Let $(M,g)$ be a Riemannian manifold embedded into $R^n$ with $g$ induced by the Euclidean distance of $R^n$ (i.e., this is an isometric embedding).
Suppose $x, y \in M$, and consider the Euclidean line segment $c(t) = (1-t)x + t y$ where $t$ is a scalar: $t \in [0..1]$. Now, define a curve $p(t) \in M$ by projecting $c(t)$ onto $M$. Thus: $p(t) = Proj_{M} (c(t)) = \arg\min_{p \in M} \|p - c(t)\|_2$.
I'm wondering if there is a relation between the geodesic on $M$ between $x$ and $y$ and the length of the curve $p(t)$ (which must lie on $M$ by definition).
Any simplifying assumptions such as $M$ being compact, without boundary and with a positive reach are OK in my context.

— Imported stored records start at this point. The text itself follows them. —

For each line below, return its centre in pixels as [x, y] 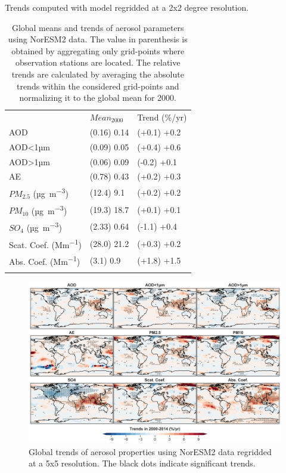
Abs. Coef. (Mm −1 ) [45, 260]
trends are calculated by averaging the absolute [98, 74]
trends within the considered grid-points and [98, 86]
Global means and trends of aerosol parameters [98, 27]
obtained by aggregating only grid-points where [98, 50]
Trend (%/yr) [162, 117]
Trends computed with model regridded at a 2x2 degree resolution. [127, 7]
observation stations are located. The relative [98, 62]
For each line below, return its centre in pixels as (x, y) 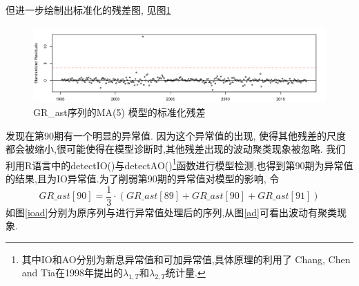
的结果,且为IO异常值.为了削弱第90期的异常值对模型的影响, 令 (143, 179)
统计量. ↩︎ (186, 273)
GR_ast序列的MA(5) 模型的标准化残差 (119, 112)
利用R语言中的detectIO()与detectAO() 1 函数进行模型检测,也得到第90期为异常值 (179, 164)
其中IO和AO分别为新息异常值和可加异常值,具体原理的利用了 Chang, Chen (186, 259)
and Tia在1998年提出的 (72, 273)
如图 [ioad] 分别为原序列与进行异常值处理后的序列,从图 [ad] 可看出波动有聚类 (171, 212)
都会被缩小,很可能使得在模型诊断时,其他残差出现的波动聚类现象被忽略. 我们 (176, 149)
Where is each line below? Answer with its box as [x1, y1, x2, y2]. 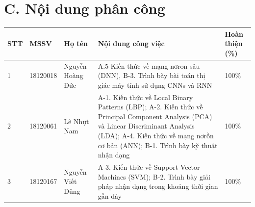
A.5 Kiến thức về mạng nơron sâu [98, 60, 200, 71]
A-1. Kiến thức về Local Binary [98, 92, 193, 102]
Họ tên [64, 38, 88, 49]
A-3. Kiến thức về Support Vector [98, 162, 200, 172]
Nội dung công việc [98, 38, 165, 49]
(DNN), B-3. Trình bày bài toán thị [98, 70, 205, 80]
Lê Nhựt [64, 116, 89, 126]
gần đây [98, 190, 122, 201]
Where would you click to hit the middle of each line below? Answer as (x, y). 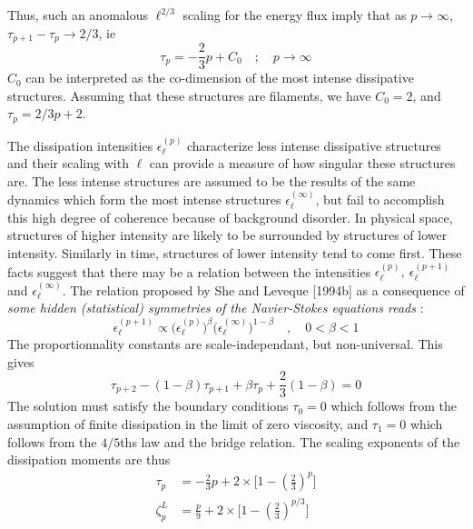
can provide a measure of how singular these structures (302, 163)
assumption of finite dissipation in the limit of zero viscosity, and (188, 424)
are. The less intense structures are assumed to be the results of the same (212, 180)
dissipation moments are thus (89, 459)
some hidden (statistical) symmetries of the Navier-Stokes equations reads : (216, 308)
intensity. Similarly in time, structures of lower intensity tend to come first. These (235, 252)
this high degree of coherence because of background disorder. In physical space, (230, 217)
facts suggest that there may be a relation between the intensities (189, 271)
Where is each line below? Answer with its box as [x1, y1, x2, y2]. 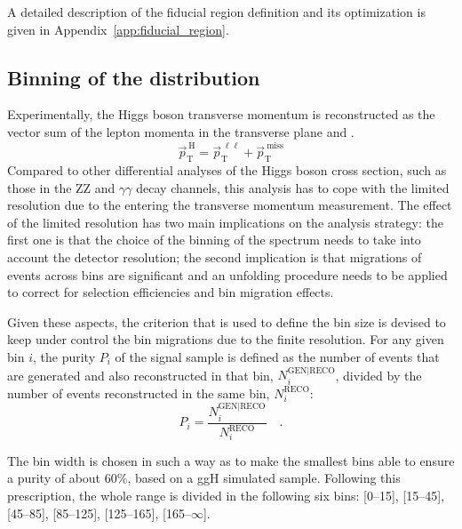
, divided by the [335, 365, 422, 384]
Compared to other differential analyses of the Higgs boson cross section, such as [7, 161, 447, 180]
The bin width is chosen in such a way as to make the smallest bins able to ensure [7, 451, 455, 469]
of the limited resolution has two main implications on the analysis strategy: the [7, 212, 443, 231]
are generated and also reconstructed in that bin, [7, 365, 274, 384]
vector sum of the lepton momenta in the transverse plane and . [7, 122, 354, 140]
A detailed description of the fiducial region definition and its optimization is [7, 3, 426, 20]
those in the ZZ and [7, 178, 115, 196]
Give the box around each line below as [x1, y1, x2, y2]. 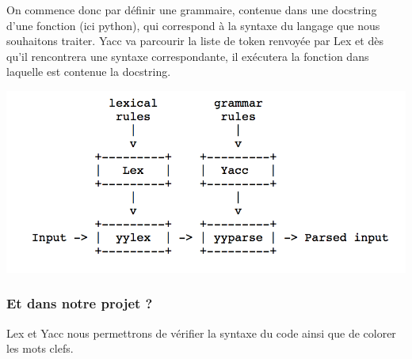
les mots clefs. [6, 340, 74, 357]
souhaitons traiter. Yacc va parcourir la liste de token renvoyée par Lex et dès [6, 32, 383, 49]
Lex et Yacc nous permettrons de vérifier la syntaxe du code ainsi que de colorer [6, 324, 396, 341]
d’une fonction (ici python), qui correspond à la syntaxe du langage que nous [6, 17, 380, 33]
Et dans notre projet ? [6, 293, 153, 313]
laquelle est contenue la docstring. [6, 63, 171, 80]
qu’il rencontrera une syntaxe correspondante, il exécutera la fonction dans [6, 47, 369, 64]
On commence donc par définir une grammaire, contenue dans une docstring [6, 2, 377, 17]

For example, if $M$ is a sphere, then it seems that $p(t)$ will trace the geodesic between $x$ and $y$, unless they are on the poles. Is there a characterization of this situation? Is this true locally (e.g., for $y$ in the neighborhood of $x$)? To me, it seems that $p(t)$ must provide a better estimate of the geodesic, but I cannot find relevant results. Thank you.